EXERCISE: Each line from the first line of the entries through the line holding "Ambition Cartridges" is to be restated word for word; nothing else, and no picture, belongs in the answer.

(Beginning of DATASET EXTRACT)

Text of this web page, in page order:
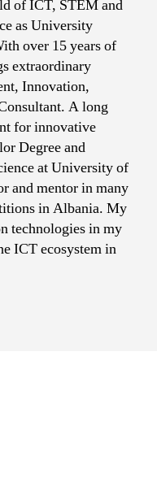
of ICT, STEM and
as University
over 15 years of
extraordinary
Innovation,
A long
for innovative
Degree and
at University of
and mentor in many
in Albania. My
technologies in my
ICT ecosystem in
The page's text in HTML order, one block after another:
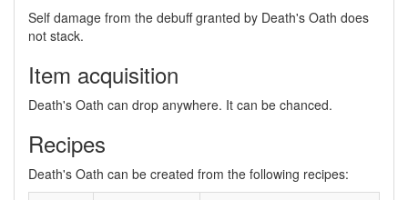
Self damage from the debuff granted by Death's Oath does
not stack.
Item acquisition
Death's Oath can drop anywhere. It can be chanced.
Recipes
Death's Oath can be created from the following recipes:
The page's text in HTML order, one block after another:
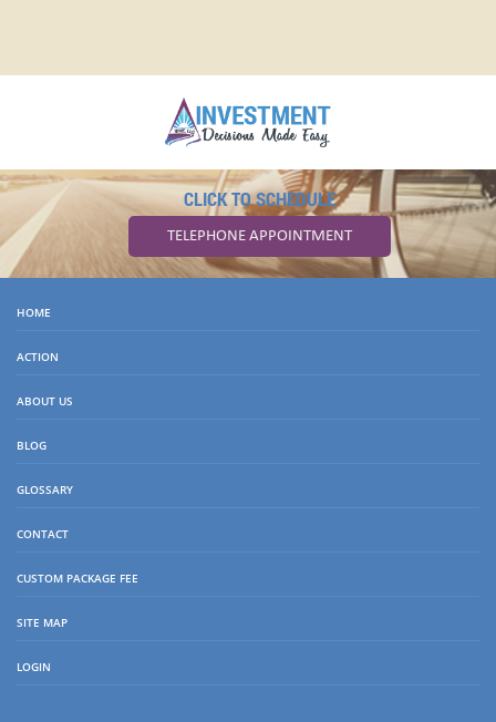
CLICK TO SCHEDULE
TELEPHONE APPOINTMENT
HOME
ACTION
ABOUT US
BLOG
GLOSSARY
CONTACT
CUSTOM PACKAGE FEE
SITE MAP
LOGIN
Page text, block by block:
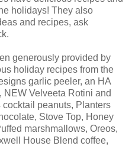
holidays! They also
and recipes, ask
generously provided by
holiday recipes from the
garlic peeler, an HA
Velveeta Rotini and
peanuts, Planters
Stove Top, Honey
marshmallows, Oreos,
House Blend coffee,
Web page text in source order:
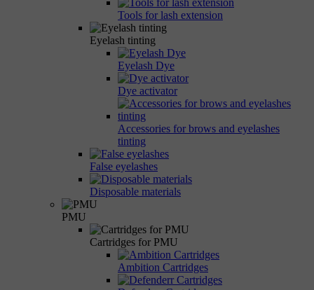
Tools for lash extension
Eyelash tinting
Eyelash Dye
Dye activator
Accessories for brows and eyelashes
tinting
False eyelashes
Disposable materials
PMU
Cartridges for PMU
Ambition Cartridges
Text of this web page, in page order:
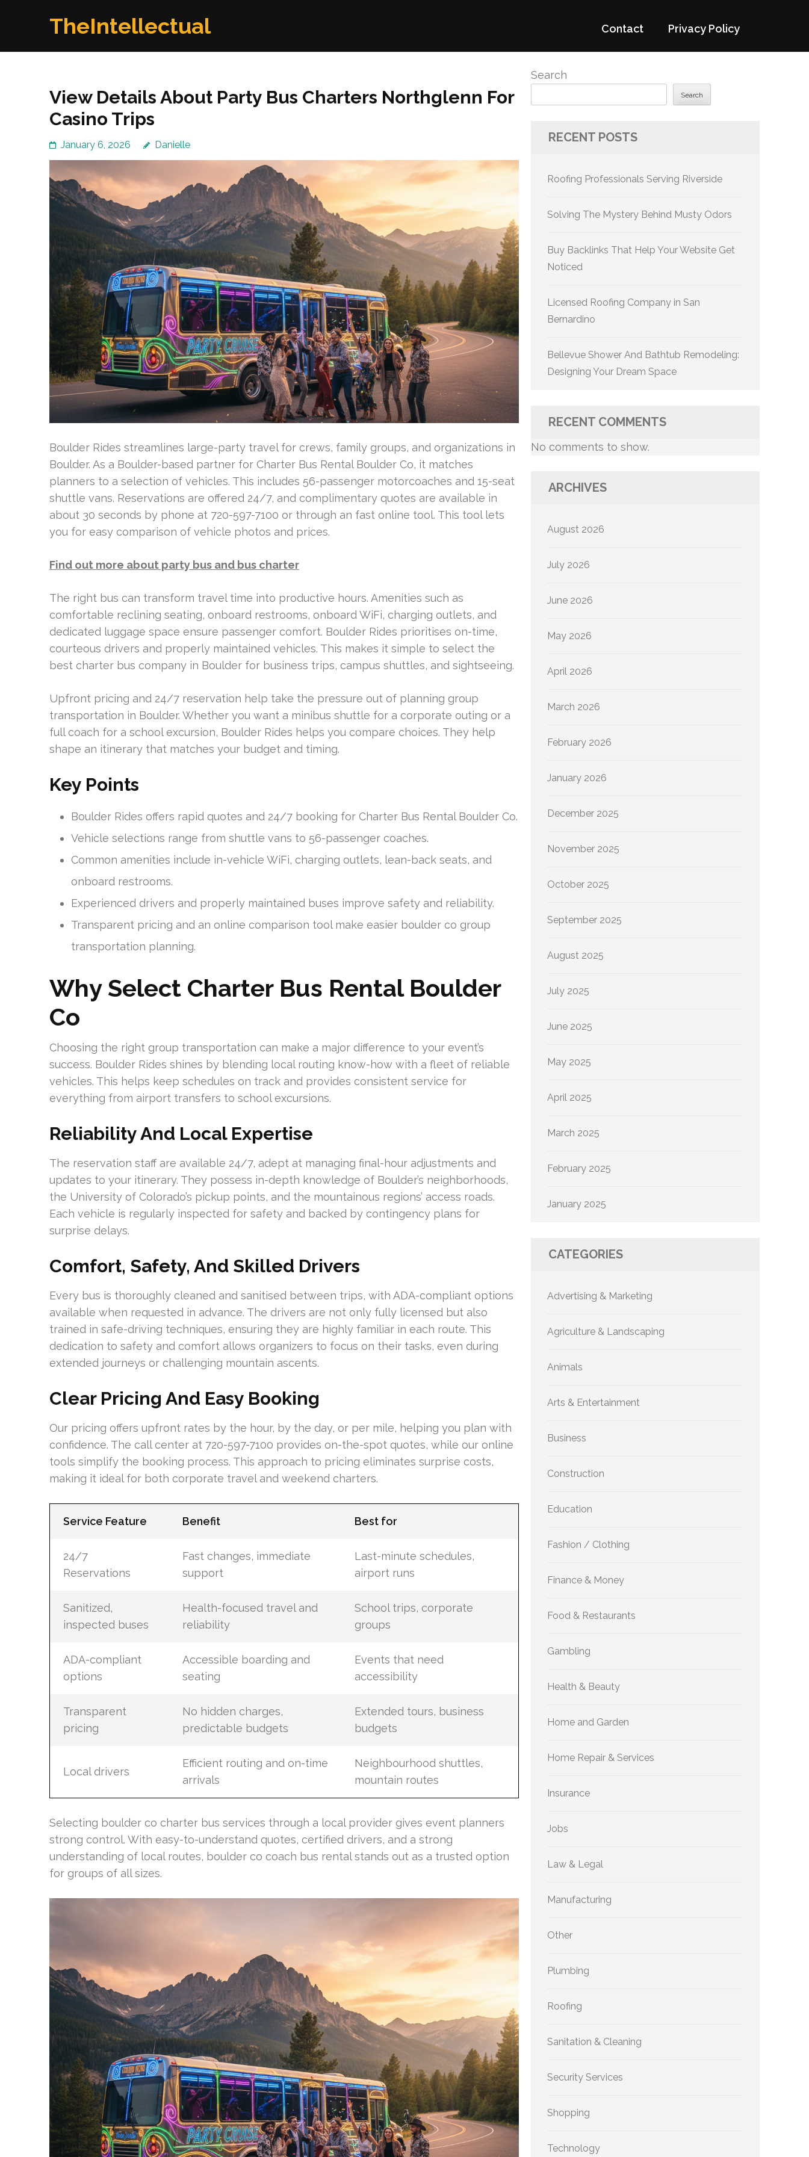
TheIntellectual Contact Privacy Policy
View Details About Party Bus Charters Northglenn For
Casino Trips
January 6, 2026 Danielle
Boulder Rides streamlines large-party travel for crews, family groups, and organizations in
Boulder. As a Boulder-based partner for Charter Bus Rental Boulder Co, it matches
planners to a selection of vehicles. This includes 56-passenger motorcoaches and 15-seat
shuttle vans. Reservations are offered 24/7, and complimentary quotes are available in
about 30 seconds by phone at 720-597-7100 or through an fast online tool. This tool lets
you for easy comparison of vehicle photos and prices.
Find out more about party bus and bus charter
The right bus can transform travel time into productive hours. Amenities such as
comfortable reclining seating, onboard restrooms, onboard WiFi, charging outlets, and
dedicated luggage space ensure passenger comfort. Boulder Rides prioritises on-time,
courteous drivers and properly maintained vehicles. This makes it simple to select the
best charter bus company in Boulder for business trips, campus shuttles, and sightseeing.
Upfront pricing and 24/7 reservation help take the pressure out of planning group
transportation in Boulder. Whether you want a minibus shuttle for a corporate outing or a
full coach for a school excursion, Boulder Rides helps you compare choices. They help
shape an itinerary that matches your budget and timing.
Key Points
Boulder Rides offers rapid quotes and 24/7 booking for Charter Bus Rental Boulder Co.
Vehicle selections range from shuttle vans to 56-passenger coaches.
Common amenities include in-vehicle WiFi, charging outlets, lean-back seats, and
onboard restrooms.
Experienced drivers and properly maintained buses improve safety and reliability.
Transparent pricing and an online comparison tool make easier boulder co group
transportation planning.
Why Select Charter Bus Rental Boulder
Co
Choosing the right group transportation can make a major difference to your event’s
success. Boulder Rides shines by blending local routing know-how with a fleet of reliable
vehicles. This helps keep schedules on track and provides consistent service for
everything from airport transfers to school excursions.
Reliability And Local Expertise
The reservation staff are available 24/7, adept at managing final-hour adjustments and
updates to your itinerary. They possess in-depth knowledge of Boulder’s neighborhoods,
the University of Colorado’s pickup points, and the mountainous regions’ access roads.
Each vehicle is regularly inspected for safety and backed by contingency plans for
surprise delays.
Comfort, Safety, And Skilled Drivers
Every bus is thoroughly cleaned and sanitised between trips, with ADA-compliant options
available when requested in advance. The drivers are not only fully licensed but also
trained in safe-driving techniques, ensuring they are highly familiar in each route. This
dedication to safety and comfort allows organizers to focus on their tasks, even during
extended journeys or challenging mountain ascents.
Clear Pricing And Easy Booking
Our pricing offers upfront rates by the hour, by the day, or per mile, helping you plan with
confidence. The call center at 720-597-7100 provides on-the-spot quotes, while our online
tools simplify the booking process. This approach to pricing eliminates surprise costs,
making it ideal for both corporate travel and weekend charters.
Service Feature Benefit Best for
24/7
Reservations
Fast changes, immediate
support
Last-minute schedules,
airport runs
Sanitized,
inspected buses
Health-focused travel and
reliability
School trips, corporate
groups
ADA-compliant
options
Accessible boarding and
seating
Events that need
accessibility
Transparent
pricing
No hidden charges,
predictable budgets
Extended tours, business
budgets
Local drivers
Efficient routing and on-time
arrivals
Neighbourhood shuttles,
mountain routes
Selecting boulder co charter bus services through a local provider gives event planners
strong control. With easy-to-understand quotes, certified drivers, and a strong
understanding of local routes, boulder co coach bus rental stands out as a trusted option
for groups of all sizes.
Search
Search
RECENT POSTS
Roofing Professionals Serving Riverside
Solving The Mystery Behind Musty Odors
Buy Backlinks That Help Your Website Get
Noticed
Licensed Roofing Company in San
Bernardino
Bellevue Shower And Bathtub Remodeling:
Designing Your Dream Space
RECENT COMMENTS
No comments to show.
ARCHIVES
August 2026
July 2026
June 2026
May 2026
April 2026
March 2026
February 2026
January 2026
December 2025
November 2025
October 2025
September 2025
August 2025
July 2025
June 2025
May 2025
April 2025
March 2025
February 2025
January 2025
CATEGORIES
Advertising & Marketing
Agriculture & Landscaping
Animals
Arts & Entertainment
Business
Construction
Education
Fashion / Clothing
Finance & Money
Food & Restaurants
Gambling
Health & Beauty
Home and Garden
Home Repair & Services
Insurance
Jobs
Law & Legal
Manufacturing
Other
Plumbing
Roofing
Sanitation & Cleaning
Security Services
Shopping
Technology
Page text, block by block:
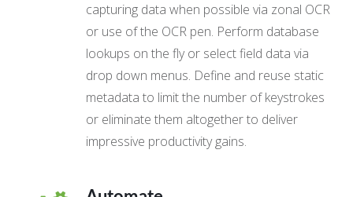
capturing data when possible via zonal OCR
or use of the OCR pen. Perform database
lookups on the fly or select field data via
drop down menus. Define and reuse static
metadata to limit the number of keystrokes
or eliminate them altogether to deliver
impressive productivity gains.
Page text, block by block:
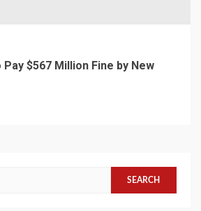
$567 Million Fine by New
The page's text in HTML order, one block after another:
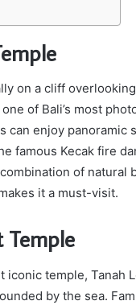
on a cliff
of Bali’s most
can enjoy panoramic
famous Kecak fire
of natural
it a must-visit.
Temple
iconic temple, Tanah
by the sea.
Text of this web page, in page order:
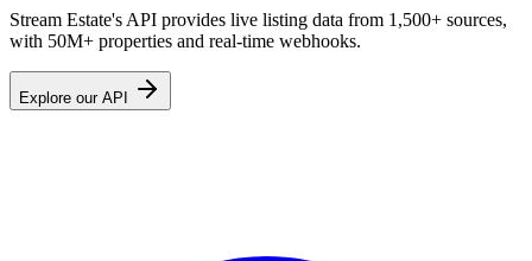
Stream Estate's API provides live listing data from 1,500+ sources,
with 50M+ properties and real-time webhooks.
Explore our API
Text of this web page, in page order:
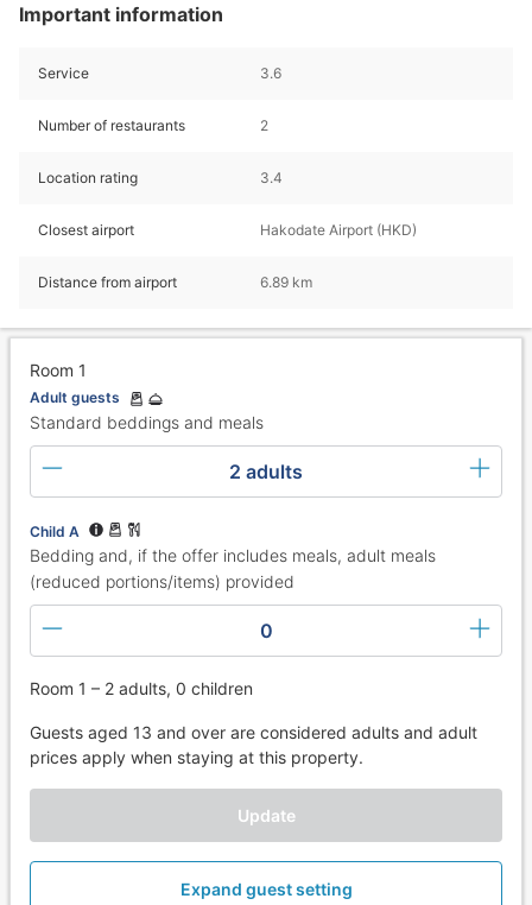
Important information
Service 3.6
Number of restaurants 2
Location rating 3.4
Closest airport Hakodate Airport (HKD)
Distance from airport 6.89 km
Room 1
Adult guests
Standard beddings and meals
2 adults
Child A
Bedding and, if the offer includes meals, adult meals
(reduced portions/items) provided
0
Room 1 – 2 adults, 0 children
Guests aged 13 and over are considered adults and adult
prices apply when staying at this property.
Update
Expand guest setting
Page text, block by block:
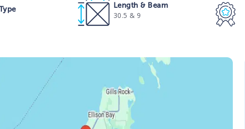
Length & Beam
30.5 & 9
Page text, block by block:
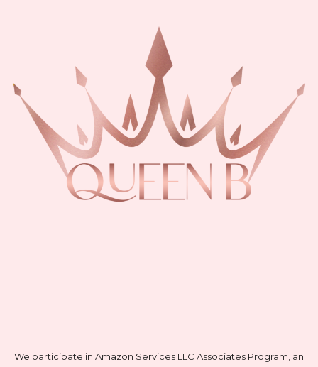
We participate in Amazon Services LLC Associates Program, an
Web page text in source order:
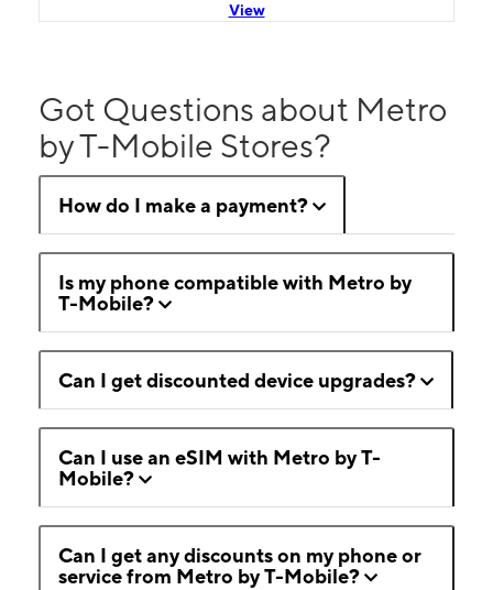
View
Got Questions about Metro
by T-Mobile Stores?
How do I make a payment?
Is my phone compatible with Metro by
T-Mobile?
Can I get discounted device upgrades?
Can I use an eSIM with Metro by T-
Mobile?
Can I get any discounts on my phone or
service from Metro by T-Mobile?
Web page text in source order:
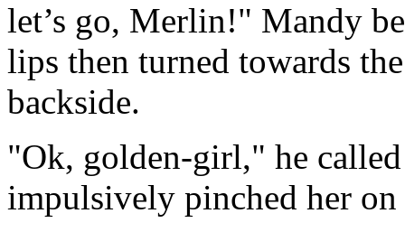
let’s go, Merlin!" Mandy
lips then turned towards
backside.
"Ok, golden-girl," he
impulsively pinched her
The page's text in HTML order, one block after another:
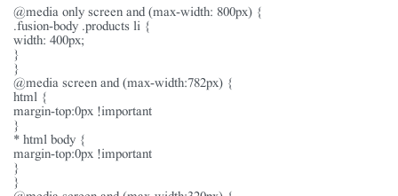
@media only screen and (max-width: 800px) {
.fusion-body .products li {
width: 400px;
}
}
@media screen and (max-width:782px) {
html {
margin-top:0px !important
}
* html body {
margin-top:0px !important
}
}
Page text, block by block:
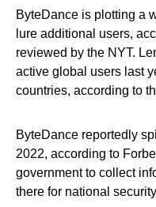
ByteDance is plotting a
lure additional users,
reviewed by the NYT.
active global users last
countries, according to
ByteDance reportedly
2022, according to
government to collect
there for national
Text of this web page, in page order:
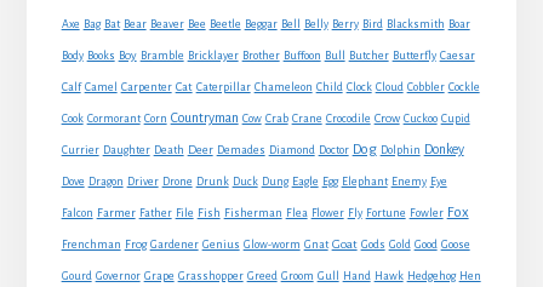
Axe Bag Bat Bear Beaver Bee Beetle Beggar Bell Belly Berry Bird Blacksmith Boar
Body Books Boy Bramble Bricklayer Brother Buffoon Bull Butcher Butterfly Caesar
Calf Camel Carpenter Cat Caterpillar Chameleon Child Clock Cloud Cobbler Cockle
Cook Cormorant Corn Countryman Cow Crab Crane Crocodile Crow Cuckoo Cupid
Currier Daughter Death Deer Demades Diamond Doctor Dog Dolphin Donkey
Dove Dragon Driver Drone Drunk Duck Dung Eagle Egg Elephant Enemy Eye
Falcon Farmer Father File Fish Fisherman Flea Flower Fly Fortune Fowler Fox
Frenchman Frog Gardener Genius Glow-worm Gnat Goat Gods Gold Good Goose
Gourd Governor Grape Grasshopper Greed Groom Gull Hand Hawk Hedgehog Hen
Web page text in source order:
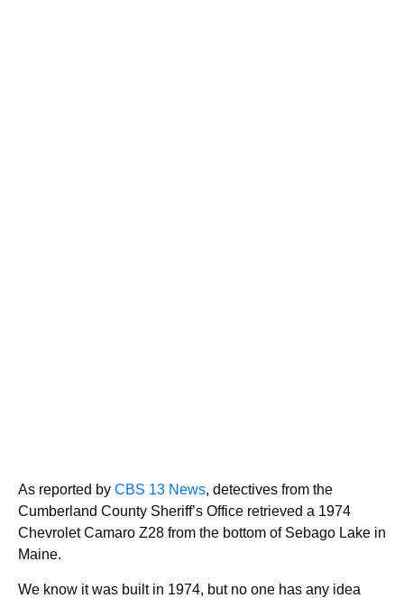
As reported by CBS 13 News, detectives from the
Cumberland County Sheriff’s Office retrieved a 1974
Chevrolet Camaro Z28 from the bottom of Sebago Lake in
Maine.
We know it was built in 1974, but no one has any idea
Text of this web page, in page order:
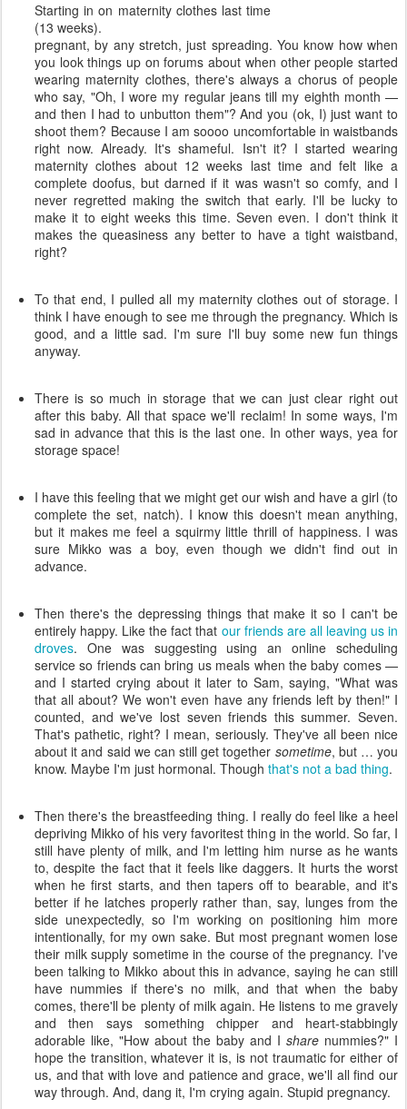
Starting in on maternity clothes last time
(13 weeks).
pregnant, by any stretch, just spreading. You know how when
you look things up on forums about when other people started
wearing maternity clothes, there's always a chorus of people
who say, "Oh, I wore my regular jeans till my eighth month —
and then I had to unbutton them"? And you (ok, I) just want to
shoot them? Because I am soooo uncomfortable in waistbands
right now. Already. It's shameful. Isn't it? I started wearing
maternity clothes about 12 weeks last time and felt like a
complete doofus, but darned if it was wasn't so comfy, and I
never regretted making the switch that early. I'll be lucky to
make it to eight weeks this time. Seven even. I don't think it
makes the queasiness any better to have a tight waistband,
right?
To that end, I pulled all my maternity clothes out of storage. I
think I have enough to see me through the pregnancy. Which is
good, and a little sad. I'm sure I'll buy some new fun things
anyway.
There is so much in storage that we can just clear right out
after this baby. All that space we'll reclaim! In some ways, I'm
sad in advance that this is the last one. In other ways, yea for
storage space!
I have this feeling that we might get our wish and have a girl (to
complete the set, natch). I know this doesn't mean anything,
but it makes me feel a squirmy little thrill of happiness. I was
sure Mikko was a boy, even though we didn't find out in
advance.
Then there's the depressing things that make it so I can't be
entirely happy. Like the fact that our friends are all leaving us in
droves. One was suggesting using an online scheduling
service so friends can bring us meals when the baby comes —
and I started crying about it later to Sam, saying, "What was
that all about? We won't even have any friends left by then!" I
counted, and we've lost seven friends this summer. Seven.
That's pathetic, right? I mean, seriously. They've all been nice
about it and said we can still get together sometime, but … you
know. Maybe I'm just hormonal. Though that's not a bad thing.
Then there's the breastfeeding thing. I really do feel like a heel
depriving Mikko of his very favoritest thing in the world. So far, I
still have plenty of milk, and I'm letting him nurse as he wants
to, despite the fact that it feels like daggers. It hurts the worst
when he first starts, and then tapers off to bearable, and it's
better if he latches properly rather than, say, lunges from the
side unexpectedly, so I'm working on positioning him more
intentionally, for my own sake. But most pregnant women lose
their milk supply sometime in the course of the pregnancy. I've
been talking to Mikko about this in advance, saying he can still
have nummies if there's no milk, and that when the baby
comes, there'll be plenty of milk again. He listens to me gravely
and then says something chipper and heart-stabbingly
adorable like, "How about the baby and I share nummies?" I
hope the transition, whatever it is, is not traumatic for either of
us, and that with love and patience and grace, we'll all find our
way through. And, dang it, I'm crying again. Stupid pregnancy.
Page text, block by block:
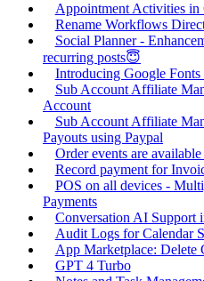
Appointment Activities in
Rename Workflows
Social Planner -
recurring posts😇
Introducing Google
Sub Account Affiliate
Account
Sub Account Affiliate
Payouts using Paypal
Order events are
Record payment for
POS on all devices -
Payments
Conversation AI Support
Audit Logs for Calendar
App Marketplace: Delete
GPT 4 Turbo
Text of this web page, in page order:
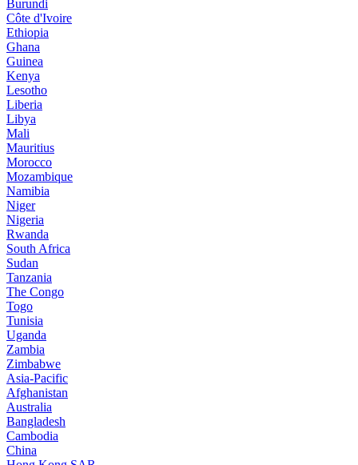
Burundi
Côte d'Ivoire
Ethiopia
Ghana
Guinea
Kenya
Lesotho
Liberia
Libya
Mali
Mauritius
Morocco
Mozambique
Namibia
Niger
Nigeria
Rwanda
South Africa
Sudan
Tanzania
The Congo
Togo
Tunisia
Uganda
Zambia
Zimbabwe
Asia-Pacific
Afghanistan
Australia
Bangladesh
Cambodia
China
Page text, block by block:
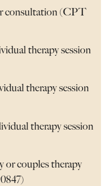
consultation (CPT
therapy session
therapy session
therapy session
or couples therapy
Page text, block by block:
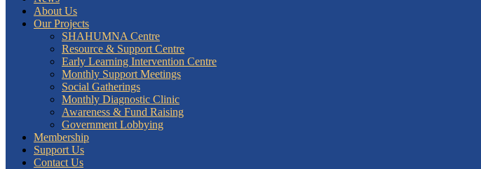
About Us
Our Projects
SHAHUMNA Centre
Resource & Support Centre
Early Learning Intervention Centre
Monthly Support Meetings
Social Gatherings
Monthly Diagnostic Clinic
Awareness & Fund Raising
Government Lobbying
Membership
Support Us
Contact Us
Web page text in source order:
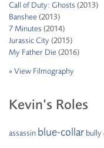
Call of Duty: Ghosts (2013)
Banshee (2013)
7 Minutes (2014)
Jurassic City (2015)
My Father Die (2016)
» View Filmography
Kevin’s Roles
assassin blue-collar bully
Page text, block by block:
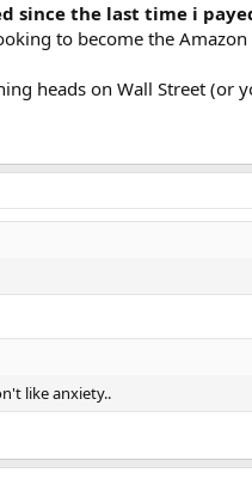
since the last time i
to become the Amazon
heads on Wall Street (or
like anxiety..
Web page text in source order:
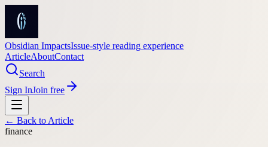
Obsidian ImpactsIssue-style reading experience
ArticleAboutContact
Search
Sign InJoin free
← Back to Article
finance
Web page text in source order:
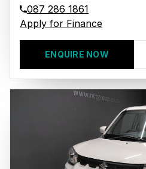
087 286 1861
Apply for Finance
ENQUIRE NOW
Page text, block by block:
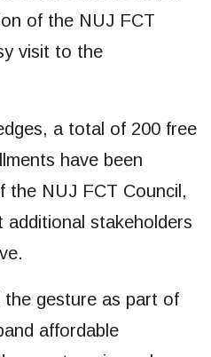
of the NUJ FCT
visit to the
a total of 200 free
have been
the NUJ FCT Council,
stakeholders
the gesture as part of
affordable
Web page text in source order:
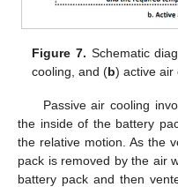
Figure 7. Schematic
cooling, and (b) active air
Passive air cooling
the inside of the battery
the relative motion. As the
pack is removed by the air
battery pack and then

(End of DATASET EXTRACT)

RESULT FOR THIS EXERCISE:
Text of this web page, in page order:
of ICT, STEM and
as University
over 15 years of
extraordinary
Innovation,
A long
for innovative
Degree and
at University of
and mentor in many
in Albania. My
technologies in my
ICT ecosystem in
The page's text in HTML order, one block after another:
Self damage from the debuff granted by Death's Oath does
not stack.
Item acquisition
Death's Oath can drop anywhere. It can be chanced.
Recipes
Death's Oath can be created from the following recipes:
The page's text in HTML order, one block after another:
CLICK TO SCHEDULE
TELEPHONE APPOINTMENT
HOME
ACTION
ABOUT US
BLOG
GLOSSARY
CONTACT
CUSTOM PACKAGE FEE
SITE MAP
LOGIN
Page text, block by block:
holidays! They also
and recipes, ask
generously provided by
holiday recipes from the
garlic peeler, an HA
Velveeta Rotini and
peanuts, Planters
Stove Top, Honey
marshmallows, Oreos,
House Blend coffee,
Web page text in source order:
Tools for lash extension
Eyelash tinting
Eyelash Dye
Dye activator
Accessories for brows and eyelashes
tinting
False eyelashes
Disposable materials
PMU
Cartridges for PMU
Ambition Cartridges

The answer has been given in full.